What follows is a set of entries. Repeat them exactly, but not their pictures.

Records to process:

********

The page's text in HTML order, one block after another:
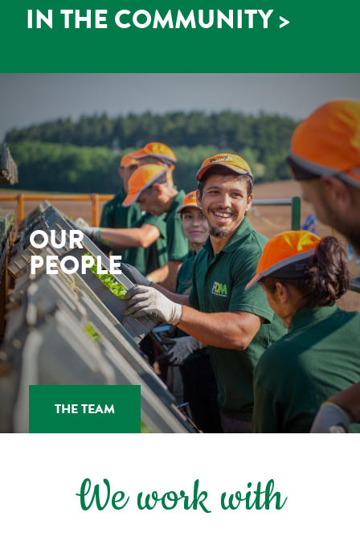
IN THE COMMUNITY >
OUR
PEOPLE
THE TEAM
We work with
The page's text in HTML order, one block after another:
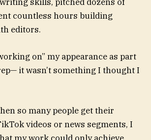
skills, pitched dozens of
countless hours building
editors.
on” my appearance as part
it wasn’t something I thought I
so many people get their
videos or news segments, I
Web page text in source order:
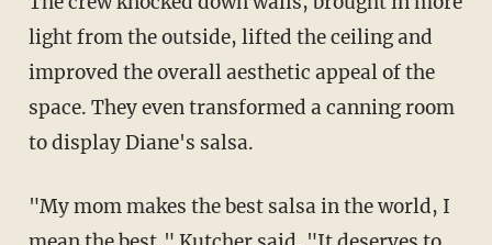
light from the outside, lifted the ceiling and
improved the overall aesthetic appeal of the
space. They even transformed a canning room
to display Diane's salsa.
"My mom makes the best salsa in the world, I
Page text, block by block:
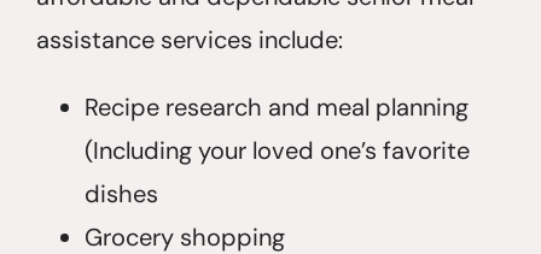
assistance services include:
Recipe research and meal planning
(Including your loved one’s favorite
dishes
Grocery shopping
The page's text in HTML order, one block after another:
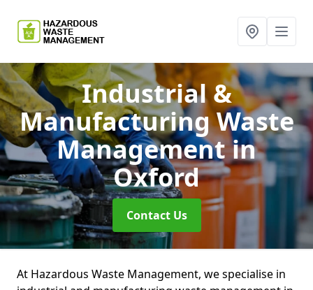
Industrial &
Manufacturing Waste
Managementin
Oxford
Contact Us
At Hazardous Waste Management, we specialise in

********

Solution for this problem:
The page's text in HTML order, one block after another:
IN THE COMMUNITY >
OUR
PEOPLE
THE TEAM
We work with
The page's text in HTML order, one block after another:
skills, pitched dozens of
countless hours building
editors.
on” my appearance as part
it wasn’t something I thought I
so many people get their
videos or news segments, I
Web page text in source order:
light from the outside, lifted the ceiling and
improved the overall aesthetic appeal of the
space. They even transformed a canning room
to display Diane's salsa.
"My mom makes the best salsa in the world, I
Page text, block by block:
assistance services include:
Recipe research and meal planning
(Including your loved one’s favorite
dishes
Grocery shopping
The page's text in HTML order, one block after another:
Industrial &
Manufacturing Waste
Managementin
Oxford
Contact Us
At Hazardous Waste Management, we specialise in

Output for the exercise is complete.